数ヶ月前に身体中に皮膚病でかさぶたができて、その部分の毛がごっそり抜けてかわいそうなことになっていた。耳もジュクジュクして耳垂れが出るほどで、真っ赤に腫れ上がり、いろいろ手当てをするのだけれど、ここが良くなればまたあそこという感じで、どんどん感染が広がっていた。それを大江パパの見てないところでぴは始終痒いし痛いので舐めてたのだ。

だからいつの間にか手足は毛が抜けてザラザラゴツゴツ腫れて「象の足」のようだった。尻尾にも毛がなくなり首や背中の毛も抜け落ちた。
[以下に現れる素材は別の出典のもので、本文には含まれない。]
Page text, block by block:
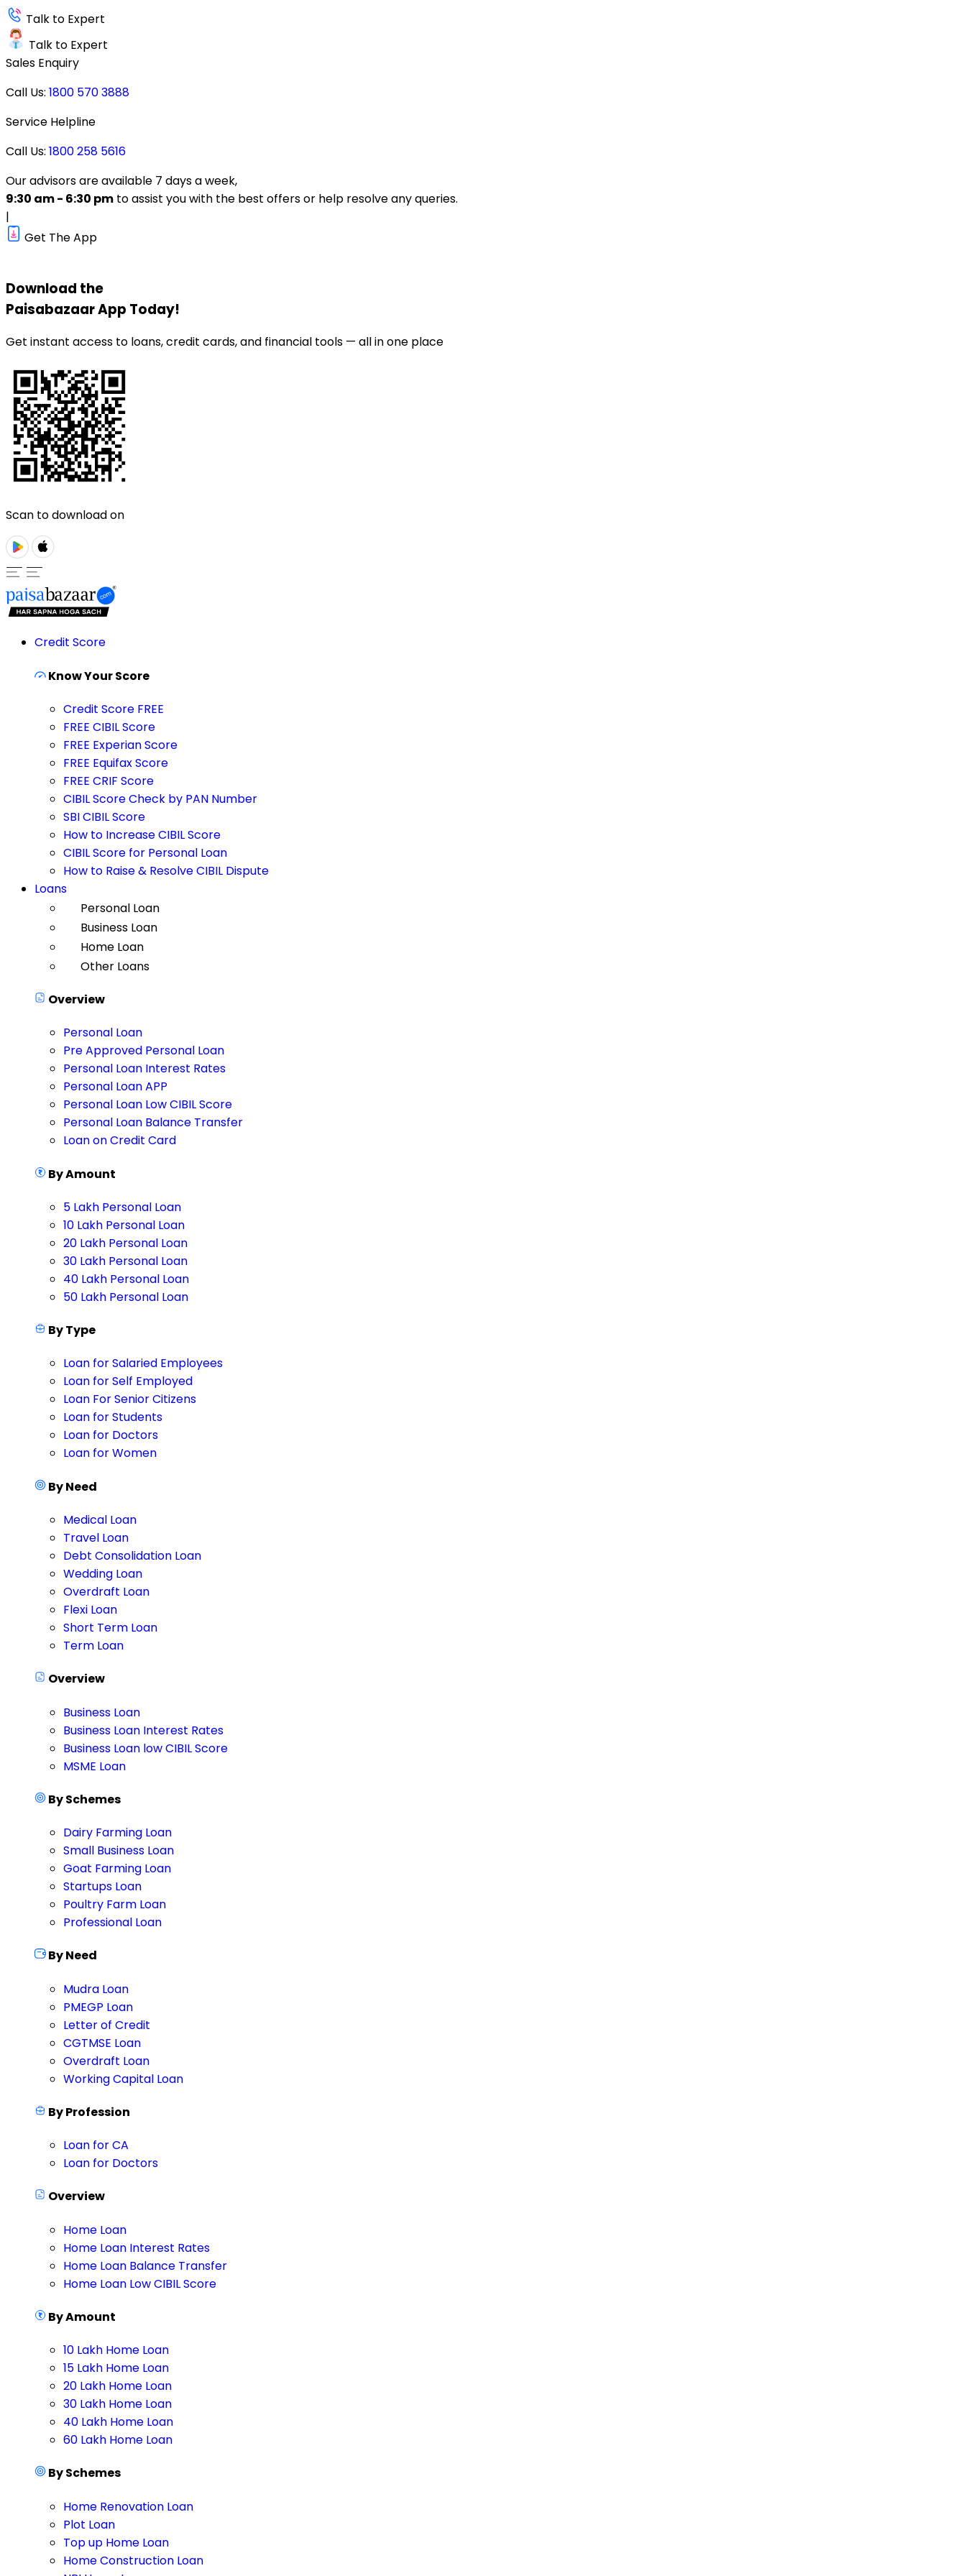
Talk to Expert
Talk to Expert
Sales Enquiry
Call Us: 1800 570 3888
Service Helpline
Call Us: 1800 258 5616
Our advisors are available 7 days a week,
9:30 am - 6:30 pm to assist you with the best offers or help resolve any queries.
|
Get The App
Download the
PaisabazaarApp Today!
Get instant access to loans, credit cards, and financial tools — all in one place
Scan to download on
Credit Score
Know Your Score
Credit Score FREE
FREE CIBIL Score
FREE Experian Score
FREE Equifax Score
FREE CRIF Score
CIBIL Score Check by PAN Number
SBI CIBIL Score
How to Increase CIBIL Score
CIBIL Score for Personal Loan
How to Raise & Resolve CIBIL Dispute
Loans
Personal Loan
Business Loan
Home Loan
Other Loans
Overview
Personal Loan
Pre Approved Personal Loan
Personal Loan Interest Rates
Personal Loan APP
Personal Loan Low CIBIL Score
Personal Loan Balance Transfer
Loan on Credit Card
By Amount
5 Lakh Personal Loan
10 Lakh Personal Loan
20 Lakh Personal Loan
30 Lakh Personal Loan
40 Lakh Personal Loan
50 Lakh Personal Loan
By Type
Loan for Salaried Employees
Loan for Self Employed
Loan For Senior Citizens
Loan for Students
Loan for Doctors
Loan for Women
By Need
Medical Loan
Travel Loan
Debt Consolidation Loan
Wedding Loan
Overdraft Loan
Flexi Loan
Short Term Loan
Term Loan
Overview
Business Loan
Business Loan Interest Rates
Business Loan low CIBIL Score
MSME Loan
By Schemes
Dairy Farming Loan
Small Business Loan
Goat Farming Loan
Startups Loan
Poultry Farm Loan
Professional Loan
By Need
Mudra Loan
PMEGP Loan
Letter of Credit
CGTMSE Loan
Overdraft Loan
Working Capital Loan
By Profession
Loan for CA
Loan for Doctors
Overview
Home Loan
Home Loan Interest Rates
Home Loan Balance Transfer
Home Loan Low CIBIL Score
By Amount
10 Lakh Home Loan
15 Lakh Home Loan
20 Lakh Home Loan
30 Lakh Home Loan
40 Lakh Home Loan
60 Lakh Home Loan
By Schemes
Home Renovation Loan
Plot Loan
Top up Home Loan
Home Construction Loan
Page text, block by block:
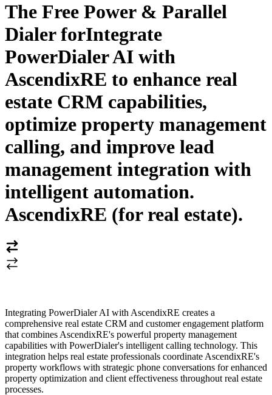
The Free Power & Parallel
Dialer forIntegrate
PowerDialer AI with
AscendixRE to enhance real
estate CRM capabilities,
optimize property management
calling, and improve lead
management integration with
intelligent automation.
AscendixRE (for real estate).
Integrating PowerDialer AI with AscendixRE creates a
comprehensive real estate CRM and customer engagement platform
that combines AscendixRE's powerful property management
capabilities with PowerDialer's intelligent calling technology. This
integration helps real estate professionals coordinate AscendixRE's
property workflows with strategic phone conversations for enhanced
property optimization and client effectiveness throughout real estate
processes.
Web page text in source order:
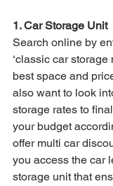
1. Car Storage Unit
Search online by
‘classic car storage
best space and
also want to look
storage rates to
your budget
offer multi car
you access the car
storage unit that
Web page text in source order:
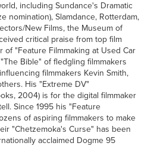
including Sundance's Dramatic
nomination), Slamdance, Rotterdam,
New Films, the Museum of
critical praise from top film
of "Feature Filmmaking at Used Car
Bible" of fledgling filmmakers
filmmakers Kevin Smith,
His "Extreme DV"
2004) is for the digital filmmaker
Since 1995 his "Feature
of aspiring filmmakers to make
"Chetzemoka's Curse" has been
acclaimed Dogme 95
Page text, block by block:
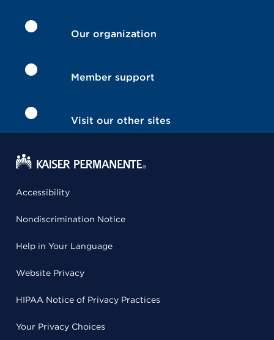
Our organization
Member support
Visit our other sites
Accessibility
Nondiscrimination Notice
Help in Your Language
Website Privacy
HIPAA Notice of Privacy Practices
Your Privacy Choices

精密検査の結果これはちょっと厄介なバクテリアということで、それ用のシャンプーをドクターリーが出してくれて毎日やった。そうすると今度は毎日だと逆に肌が乾燥しすぎてフケが出る。ちょうどいい塩梅が難しい。大江パパ大奮闘の巻だ。

沐浴させて汚れをゆっくり洗い落として最後のシャワーを丁寧に浴びる。この時に耳にお湯が入ったりすると耳のジュクジュクが逆にひどくなるので気をつけて! 最新の注意を払いそれでもなかなか良くなる兆しがなかった。

歳をとると一個ガタがくると全部にくる。今思えばぴはSOSをずっと出していたのかもしれない。大江パパの体重の10分の1ほどの体の小さな犬だ。1cmのかさぶたでもパパの手のひらほどになりぴにすればそれは大きい。むやみに乱暴に剥がさずにゆっくり適度な沐浴を繰り返し、とにかく患部を清潔にして自然に剥がれるのを根気よく待つ。

この「根気よく」を繰り返すことによってぴの肌に毛が生えてきた。少しずつ。そして、気がつくとどんどん患部が小さくなり、いつの間にか全身の皮膚はほとんど問題のないくらいまでに回復した。